EXERCISE PROMPT:
Leaving the pictures aside, transcribe every line below exactly.

[Records excerpted from a collection]
* * * *

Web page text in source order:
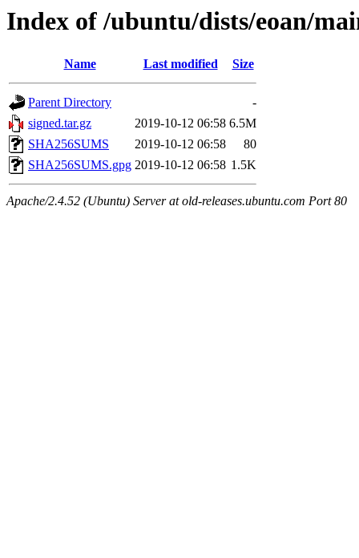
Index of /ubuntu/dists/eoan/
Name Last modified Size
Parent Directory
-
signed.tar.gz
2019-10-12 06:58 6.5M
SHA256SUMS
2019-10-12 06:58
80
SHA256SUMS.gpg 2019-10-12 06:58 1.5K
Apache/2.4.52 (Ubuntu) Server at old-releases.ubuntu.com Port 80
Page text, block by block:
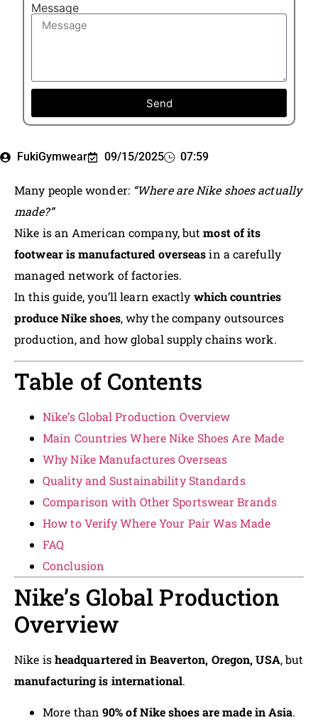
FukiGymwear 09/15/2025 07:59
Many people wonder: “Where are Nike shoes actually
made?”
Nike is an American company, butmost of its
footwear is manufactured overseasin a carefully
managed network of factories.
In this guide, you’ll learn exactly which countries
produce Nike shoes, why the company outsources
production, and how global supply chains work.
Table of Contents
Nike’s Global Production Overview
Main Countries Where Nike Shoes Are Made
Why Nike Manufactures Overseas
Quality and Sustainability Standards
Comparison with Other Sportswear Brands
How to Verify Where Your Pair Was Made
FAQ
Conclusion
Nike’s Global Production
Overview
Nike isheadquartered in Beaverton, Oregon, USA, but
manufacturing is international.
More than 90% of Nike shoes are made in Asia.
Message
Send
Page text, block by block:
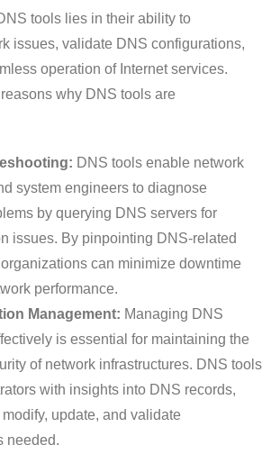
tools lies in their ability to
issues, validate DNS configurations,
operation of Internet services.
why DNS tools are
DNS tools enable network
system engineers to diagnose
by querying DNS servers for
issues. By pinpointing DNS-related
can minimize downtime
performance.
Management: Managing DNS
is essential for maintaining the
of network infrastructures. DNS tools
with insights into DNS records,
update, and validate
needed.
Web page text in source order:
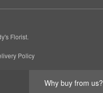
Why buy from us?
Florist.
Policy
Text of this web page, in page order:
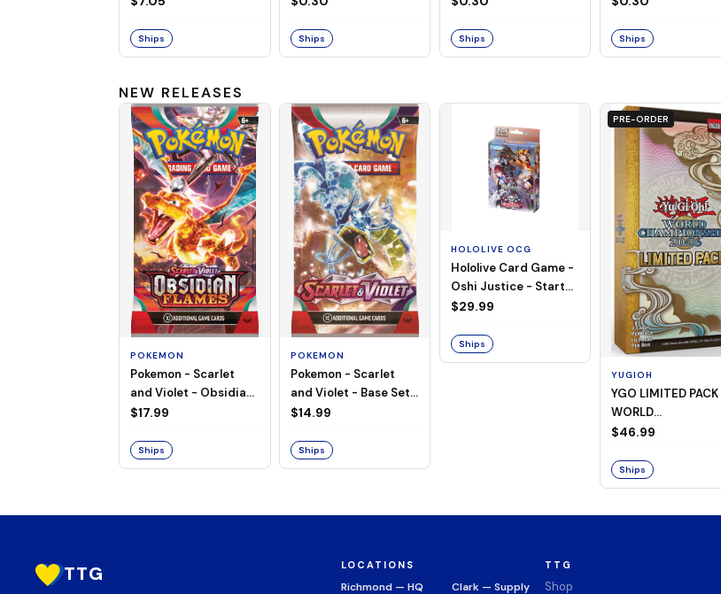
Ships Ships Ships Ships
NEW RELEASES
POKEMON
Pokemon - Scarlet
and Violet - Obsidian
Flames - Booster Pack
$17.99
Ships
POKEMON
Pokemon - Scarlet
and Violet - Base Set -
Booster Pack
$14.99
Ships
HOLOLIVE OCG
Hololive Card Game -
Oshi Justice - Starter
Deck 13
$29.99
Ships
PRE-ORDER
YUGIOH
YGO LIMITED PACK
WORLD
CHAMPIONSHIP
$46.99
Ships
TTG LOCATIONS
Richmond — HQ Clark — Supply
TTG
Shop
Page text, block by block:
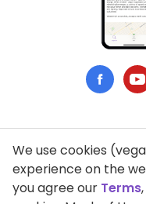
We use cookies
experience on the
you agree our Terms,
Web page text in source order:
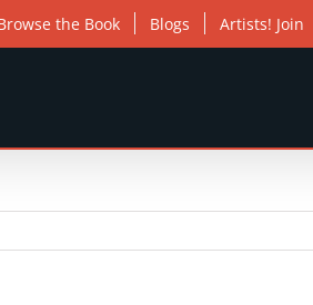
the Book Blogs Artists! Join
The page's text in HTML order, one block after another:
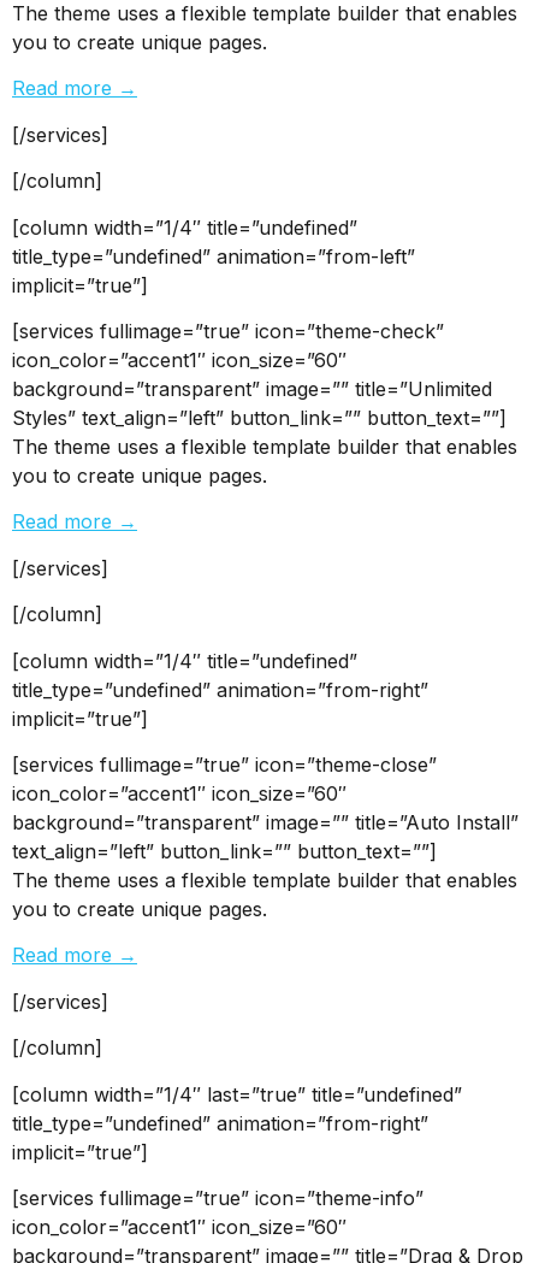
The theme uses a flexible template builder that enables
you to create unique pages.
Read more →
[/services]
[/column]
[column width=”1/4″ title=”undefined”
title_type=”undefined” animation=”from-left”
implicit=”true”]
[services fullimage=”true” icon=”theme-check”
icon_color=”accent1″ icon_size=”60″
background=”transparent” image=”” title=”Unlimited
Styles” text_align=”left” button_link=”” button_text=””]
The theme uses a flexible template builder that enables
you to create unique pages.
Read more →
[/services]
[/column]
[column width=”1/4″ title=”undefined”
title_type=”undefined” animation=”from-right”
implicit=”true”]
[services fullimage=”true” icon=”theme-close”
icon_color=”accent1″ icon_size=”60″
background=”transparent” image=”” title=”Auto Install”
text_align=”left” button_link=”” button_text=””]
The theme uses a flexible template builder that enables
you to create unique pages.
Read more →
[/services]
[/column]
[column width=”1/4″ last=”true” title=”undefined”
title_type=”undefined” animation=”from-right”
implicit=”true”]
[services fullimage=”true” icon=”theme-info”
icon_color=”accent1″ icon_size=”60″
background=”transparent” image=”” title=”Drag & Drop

* * * *

ANSWER TO THIS TASK:
Web page text in source order:
Index of /ubuntu/dists/eoan/
Name Last modified Size
Parent Directory
-
signed.tar.gz
2019-10-12 06:58 6.5M
SHA256SUMS
2019-10-12 06:58
80
SHA256SUMS.gpg 2019-10-12 06:58 1.5K
Apache/2.4.52 (Ubuntu) Server at old-releases.ubuntu.com Port 80
Page text, block by block:
FukiGymwear 09/15/2025 07:59
Many people wonder: “Where are Nike shoes actually
made?”
Nike is an American company, butmost of its
footwear is manufactured overseasin a carefully
managed network of factories.
In this guide, you’ll learn exactly which countries
produce Nike shoes, why the company outsources
production, and how global supply chains work.
Table of Contents
Nike’s Global Production Overview
Main Countries Where Nike Shoes Are Made
Why Nike Manufactures Overseas
Quality and Sustainability Standards
Comparison with Other Sportswear Brands
How to Verify Where Your Pair Was Made
FAQ
Conclusion
Nike’s Global Production
Overview
Nike isheadquartered in Beaverton, Oregon, USA, but
manufacturing is international.
More than 90% of Nike shoes are made in Asia.
Message
Send
Page text, block by block:
tools lies in their ability to
issues, validate DNS configurations,
operation of Internet services.
why DNS tools are
DNS tools enable network
system engineers to diagnose
by querying DNS servers for
issues. By pinpointing DNS-related
can minimize downtime
performance.
Management: Managing DNS
is essential for maintaining the
of network infrastructures. DNS tools
with insights into DNS records,
update, and validate
needed.
Web page text in source order:
Why buy from us?
Florist.
Policy
Text of this web page, in page order:
Ships Ships Ships Ships
NEW RELEASES
POKEMON
Pokemon - Scarlet
and Violet - Obsidian
Flames - Booster Pack
$17.99
Ships
POKEMON
Pokemon - Scarlet
and Violet - Base Set -
Booster Pack
$14.99
Ships
HOLOLIVE OCG
Hololive Card Game -
Oshi Justice - Starter
Deck 13
$29.99
Ships
PRE-ORDER
YUGIOH
YGO LIMITED PACK
WORLD
CHAMPIONSHIP
$46.99
Ships
TTG LOCATIONS
Richmond — HQ Clark — Supply
TTG
Shop
Page text, block by block:
We use cookies
experience on the
you agree our Terms,
Web page text in source order:
the Book Blogs Artists! Join
The page's text in HTML order, one block after another:
The theme uses a flexible template builder that enables
you to create unique pages.
Read more →
[/services]
[/column]
[column width=”1/4″ title=”undefined”
title_type=”undefined” animation=”from-left”
implicit=”true”]
[services fullimage=”true” icon=”theme-check”
icon_color=”accent1″ icon_size=”60″
background=”transparent” image=”” title=”Unlimited
Styles” text_align=”left” button_link=”” button_text=””]
The theme uses a flexible template builder that enables
you to create unique pages.
Read more →
[/services]
[/column]
[column width=”1/4″ title=”undefined”
title_type=”undefined” animation=”from-right”
implicit=”true”]
[services fullimage=”true” icon=”theme-close”
icon_color=”accent1″ icon_size=”60″
background=”transparent” image=”” title=”Auto Install”
text_align=”left” button_link=”” button_text=””]
The theme uses a flexible template builder that enables
you to create unique pages.
Read more →
[/services]
[/column]
[column width=”1/4″ last=”true” title=”undefined”
title_type=”undefined” animation=”from-right”
implicit=”true”]
[services fullimage=”true” icon=”theme-info”
icon_color=”accent1″ icon_size=”60″
background=”transparent” image=”” title=”Drag & Drop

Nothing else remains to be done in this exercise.